Using a modernised version of an old experimental geometry dating back to 1911, the researchers were able to measure the exact electronic properties of a “domain wall”. These are nanoscale, two-dimensional sheets which are embedded in some crystalline materials. Domain walls can be more electronically conducting than the surrounding crystal. They are useful as nanoscale electrical connections, but they can also be created, destroyed and moved around as required. Devices based on these domain walls would be completely reconfigurable — they could entirely change their function or heal themselves if they broke down and all of this could take place rapidly, paving the way for a different kind of electronic circuit.

Scientists have previously found it difficult to examine domain walls in detail. With widths down to only a few atoms, they are very small and not easy to access. Now, researchers have been able to shed light on the materials’ capabilities, which could help create future electrical circuits that can reconfigure and repair themselves. Conor McCluskey, one of the students who led the experiment in the School of Mathematics and Physics at Queen’s University, said the researchers were able to use an experiment that is more than a century old to solve a modern-day mystery within nanotechnology. “We have been able to show in detail exactly how the domain walls conduct electricity. We now know that the electrons that carry the electrical current within these domain walls move exceptionally fast at room temperature. They move at similar speeds to the electrons in graphene — which is a wonder material hailed for its conduction properties, and its discovery warranted a Nobel Prize in 2004,” McCluskey said.
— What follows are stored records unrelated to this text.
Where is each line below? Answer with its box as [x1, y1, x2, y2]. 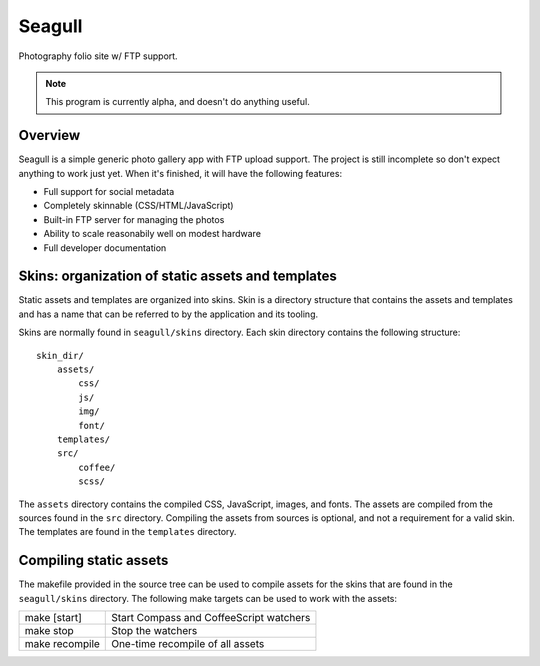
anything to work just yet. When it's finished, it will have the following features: [18, 167, 343, 179]
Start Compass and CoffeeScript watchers [111, 611, 311, 625]
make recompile [24, 637, 100, 651]
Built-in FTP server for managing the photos [43, 213, 225, 225]
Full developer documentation [43, 241, 167, 254]
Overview [18, 127, 81, 144]
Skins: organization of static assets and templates [18, 268, 337, 285]
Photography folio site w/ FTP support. [18, 50, 179, 62]

McCluskey said that when an electron is carrying a current it scatters off the atoms in the material. This blocks the electron on its journey and creates electrical resistance. “We have found that charges in these domain walls can move for a very long time before they get scattered — on average they move quite fast. This property itself is quite useful for high-speed electronics, but combined with the fact that the domain walls themselves are entirely mobile and reconfigurable could be a game changer for nanotechnology,” McCluskey said.
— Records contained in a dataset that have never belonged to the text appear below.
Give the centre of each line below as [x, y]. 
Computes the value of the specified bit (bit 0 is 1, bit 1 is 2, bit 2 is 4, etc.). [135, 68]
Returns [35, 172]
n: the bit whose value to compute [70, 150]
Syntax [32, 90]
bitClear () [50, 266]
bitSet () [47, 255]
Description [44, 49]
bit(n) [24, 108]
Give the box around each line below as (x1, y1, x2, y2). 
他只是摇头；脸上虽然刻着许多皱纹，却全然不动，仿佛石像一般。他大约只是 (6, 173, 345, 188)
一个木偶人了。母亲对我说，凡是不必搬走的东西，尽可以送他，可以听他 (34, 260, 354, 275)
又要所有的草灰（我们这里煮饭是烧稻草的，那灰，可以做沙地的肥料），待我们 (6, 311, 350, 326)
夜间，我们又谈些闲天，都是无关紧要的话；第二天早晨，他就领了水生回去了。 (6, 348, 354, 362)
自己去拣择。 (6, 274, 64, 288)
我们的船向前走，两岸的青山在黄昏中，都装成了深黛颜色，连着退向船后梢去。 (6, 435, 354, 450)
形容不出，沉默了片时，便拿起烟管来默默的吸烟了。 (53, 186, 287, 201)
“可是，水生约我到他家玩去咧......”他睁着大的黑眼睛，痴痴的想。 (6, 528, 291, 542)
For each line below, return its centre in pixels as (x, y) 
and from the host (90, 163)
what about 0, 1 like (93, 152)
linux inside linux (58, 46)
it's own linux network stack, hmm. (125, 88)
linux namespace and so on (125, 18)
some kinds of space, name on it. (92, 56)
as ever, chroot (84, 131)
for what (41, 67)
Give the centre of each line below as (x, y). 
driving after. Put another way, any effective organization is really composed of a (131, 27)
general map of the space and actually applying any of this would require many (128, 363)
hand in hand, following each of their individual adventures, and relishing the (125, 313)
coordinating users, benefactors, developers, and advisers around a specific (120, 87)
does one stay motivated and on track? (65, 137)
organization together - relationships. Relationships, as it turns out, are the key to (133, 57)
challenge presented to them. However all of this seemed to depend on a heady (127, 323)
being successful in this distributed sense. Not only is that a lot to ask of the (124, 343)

McCluskey added that nanotechnology is at a crossroads, as researchers have previously focused on making electronic components smaller and smaller, to fit more into devices and make them more powerful. However, researchers have now reached a point where they can’t go any smaller without affecting the reliability of the components. “The next generation of devices will need to rely on materials which do something different, and mobile domain walls might offer us just that. Our discovery sheds some light on exactly what is happening in these domain walls to make them behave the way they do, and this understanding is key to creating real domain wall devices that work reliably,” McCluskey said.

The research findings were published in Advanced Materials. The researchers from Queen’s University Belfast worked in collaboration with teams from France (Dr Manual Bibes), the US (Professor Alexei Gruverman) and the Republic of Ireland (Professor Ursel Bangert).